Data Profiling and Data Cleansing
Description
According to Wikipedia, data profiling is the process of examining the data available in an existing data source [...] and collecting statistics and information about that data. It encompasses a vast array of methods to examine data sets and produce metadata. Among the simpler results are statistics, such as the number of null values and distinct values in a column, its data type, or the most frequent patterns of its data values. Metadata that are more difficult to compute usually involve multiple columns, such as inclusion dependencies or functional dependencies between columns. More advanced techniques detect approximate properties or conditional properties of the data set at hand. The first part of the lecture examines efficient detection methods for these properties.
Data profiling is relevant as a preparatory step to many use cases, such as query optimization, data mining, data integration, and data cleansing.
Many of the insights gained during data profiling point to deficiencies of the data. Profiling reveals data errors, such as inconsistent formatting within a column, missing values, or outliers. Profiling results can also be used to measure and monitor the general quality of a dataset, for instance by determining the number of records that do not conform to previously established constraints. The second part of the lecture examines various methods and algorithms to improve the quality of data, with an emphasis on the many existing duplicate detection approaches.
Additional information
- Lectures are given in English.
- Slides are available on the HPI-internal materials-folder.
- This lecture is a repetition from summer 2013.
Schedule
Schedule: Mondays at 15:15 and Thursdays at 11:00 in HS 2
The lecture is held in German, this year. It is recorded on tele-task.

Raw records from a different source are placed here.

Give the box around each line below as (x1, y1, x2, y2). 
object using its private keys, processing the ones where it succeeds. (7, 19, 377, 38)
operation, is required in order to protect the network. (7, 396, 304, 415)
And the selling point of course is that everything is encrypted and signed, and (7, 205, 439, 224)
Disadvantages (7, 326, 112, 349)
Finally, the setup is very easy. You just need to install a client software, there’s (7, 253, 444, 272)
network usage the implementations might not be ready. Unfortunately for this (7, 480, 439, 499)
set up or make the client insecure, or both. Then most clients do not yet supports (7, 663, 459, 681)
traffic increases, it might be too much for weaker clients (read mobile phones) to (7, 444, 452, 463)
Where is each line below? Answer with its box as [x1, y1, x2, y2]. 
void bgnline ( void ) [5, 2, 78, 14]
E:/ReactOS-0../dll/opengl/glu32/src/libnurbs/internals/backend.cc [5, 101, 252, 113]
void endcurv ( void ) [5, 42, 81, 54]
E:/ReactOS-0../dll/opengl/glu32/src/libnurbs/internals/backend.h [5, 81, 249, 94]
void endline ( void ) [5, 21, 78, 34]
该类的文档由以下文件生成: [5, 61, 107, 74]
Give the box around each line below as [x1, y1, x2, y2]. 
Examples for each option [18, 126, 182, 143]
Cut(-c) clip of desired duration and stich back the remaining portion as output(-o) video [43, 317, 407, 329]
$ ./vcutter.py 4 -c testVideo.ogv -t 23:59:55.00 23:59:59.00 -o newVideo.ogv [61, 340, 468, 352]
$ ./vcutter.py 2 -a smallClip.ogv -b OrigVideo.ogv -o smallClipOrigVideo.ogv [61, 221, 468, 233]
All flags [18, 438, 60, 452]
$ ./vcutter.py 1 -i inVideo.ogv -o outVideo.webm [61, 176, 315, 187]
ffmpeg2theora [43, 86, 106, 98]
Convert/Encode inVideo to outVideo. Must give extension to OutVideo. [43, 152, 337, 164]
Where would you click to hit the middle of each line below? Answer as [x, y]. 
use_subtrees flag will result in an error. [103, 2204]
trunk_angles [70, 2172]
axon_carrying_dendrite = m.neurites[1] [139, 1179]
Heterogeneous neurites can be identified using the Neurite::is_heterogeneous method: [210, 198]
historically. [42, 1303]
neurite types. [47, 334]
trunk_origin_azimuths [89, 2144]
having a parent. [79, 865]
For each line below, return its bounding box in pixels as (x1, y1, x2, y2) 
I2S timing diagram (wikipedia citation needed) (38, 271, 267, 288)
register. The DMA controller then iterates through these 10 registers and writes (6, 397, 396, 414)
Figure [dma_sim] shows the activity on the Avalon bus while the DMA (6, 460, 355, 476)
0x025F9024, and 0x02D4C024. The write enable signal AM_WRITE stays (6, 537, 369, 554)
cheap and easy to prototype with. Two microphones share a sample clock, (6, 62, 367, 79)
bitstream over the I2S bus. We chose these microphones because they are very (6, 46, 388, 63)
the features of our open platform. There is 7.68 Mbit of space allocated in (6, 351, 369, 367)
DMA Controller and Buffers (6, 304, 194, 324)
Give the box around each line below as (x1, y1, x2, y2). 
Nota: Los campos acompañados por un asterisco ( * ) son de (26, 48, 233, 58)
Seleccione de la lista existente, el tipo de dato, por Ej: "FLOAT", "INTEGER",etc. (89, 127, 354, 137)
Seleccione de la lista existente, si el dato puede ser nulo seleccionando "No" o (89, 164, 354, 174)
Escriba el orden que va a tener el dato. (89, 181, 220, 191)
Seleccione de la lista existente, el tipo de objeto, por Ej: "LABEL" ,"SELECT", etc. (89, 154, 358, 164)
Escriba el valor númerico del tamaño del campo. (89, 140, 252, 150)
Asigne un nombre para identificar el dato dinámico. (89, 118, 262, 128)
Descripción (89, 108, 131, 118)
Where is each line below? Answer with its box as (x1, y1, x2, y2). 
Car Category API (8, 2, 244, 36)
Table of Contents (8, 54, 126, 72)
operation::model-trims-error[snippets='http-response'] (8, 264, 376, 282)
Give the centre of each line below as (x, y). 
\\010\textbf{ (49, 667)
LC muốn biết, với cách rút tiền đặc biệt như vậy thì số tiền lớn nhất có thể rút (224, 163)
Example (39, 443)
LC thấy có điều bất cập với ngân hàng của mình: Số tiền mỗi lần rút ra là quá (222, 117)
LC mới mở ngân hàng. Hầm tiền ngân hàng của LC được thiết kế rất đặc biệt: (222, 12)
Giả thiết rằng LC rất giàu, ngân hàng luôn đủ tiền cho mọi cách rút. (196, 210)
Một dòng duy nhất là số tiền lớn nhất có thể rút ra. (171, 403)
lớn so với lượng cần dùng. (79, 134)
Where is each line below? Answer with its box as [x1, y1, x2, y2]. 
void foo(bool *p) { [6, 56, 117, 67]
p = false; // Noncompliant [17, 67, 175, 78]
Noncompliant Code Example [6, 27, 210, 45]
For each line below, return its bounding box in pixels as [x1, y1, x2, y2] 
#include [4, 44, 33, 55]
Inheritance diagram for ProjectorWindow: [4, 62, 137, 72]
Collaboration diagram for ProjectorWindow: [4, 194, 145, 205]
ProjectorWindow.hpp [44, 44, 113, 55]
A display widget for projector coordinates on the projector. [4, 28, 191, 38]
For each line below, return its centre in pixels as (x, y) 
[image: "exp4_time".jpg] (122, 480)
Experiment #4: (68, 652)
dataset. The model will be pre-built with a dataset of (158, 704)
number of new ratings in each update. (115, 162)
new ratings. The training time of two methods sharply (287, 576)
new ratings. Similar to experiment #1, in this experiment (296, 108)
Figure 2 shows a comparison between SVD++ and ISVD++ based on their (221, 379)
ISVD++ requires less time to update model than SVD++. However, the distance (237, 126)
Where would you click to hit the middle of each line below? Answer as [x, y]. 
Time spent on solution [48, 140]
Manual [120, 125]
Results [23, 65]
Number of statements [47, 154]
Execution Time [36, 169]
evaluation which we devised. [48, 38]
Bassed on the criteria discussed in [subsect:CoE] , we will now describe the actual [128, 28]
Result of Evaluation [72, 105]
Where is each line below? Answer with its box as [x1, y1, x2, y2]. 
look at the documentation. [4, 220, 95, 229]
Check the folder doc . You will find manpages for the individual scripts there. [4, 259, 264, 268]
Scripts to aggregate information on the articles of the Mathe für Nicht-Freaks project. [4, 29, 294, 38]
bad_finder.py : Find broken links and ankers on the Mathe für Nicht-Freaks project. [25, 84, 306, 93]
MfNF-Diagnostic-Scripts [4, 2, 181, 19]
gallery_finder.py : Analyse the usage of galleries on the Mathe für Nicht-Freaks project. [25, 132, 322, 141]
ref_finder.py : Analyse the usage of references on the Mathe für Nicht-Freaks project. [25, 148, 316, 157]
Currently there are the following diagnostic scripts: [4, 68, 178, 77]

ATTENTION: The following schedule is subject to change.
| Date | Topic | Slides |
|---|---|---|
| MO 13.10. | Big Data Introduction | |
| TH 16.10. | Exercise: Metanome and UCCs | slides, task, demo |
| MO 20.10. | Data Profiling Introduction | |
| TH 23.10. | Data profiling challenges and outlook | |
| MO 27.10. | Guest lecture: Unique column combinations (Arvid Heise) | |
| TH 30.10. | no lecture | |
| MO 03.11. | no lecture | |
| TH 06.11. | no lecture | |
| MO 10.11. | Inclusion dependencies | |
| TH 13.11. | Conditional inclusion dependencies | |
| MO 17.11. | Excercise: UCCs and INDs | slides, task |
| TH 20.11. | Thorsten Papenbrock & Sebastian Kruse: Advanced IND Detection Methods | |
| MO 24.11. | Functional dependencies | |
| TH 27.11. | Guest lecture: Yannick Saillet (IBM) | |
| MO 01.12. | Functional dependencies | |
| TH 04.12. | Jens Ehrlich & Fabian Tschirschnitz: Conditional Uniques & IND Detection at Scale | |
| MO 08.12. | Excercise: INDs and FDs | slides, task |
| TH 11.12. | Functional dependencies | |
| MO 15.12. | Introduction to Data Quality | |
| TH 18.12. | Duplicate Detection | |
| Christmas holidays | ||
| MO 05.01. | Similarity measures | |
| TH 08.01. | Similarity measures | |
| MO 12.01. | Excercise: FDs and Duplicate Detection | slides, task |
| TH 15.01. | Sorted Neighborhood Methods | |
| MO 19.01. | Sorted Neighborhood Methods | |
| TH 22.01. | no lecture | |
| MO 26.01. | Generic Entity Resolution | |
| TH 29.01. | Anja Jentzsch: Profiling Linked Open Data | |
| MO 02.02. | Excercise: Duplicate Detection | slides |
| TH 05.02. | Exam preparation | |
| WED 11.02. (10 - 12am) | Exam in HS 1 |
Literature
The course does not follow a textbook. Each lecture references various scientific articles and other sources of information. Good sources to find those articles are
- DBLP
- ACM's Digital Library
- Google Scholar
- Author's homepages
Below is a list of books that are of general interest to the lecture
Data Profiling (mostly book about data mining)
- A short introductory article: Felix Naumann, Data Profiling Revisited, SIGMOD Record 2013
- Jiawei Han, Micheline Kamber, Jian Pei: Data Mining: Concepts and Techniques
- Dorian Pyle: Data Preparation for Data Mining
Data Cleansing
- Ulf Leser und Felix Naumann: Informationsintegration, dpunkt Verlag, 2006.
Das Buch steht vielfach in der Bibliothek und bei uns am Lehrstuhl. Außerdem z.B. bei Amazon.de. - Peter Christen: Data Matching, Springer
Das Buch steht 10x in der Bibliothek - Alon Halevy et al "Information Integration"
- Tamer Özsu and Patrick Valduriez "Distributed Database Systems"
- Stefan Conrad "Föderierte Datenbanksysteme"
Exam
A written exam will take place on February 11 from 10am until noon in HS 1.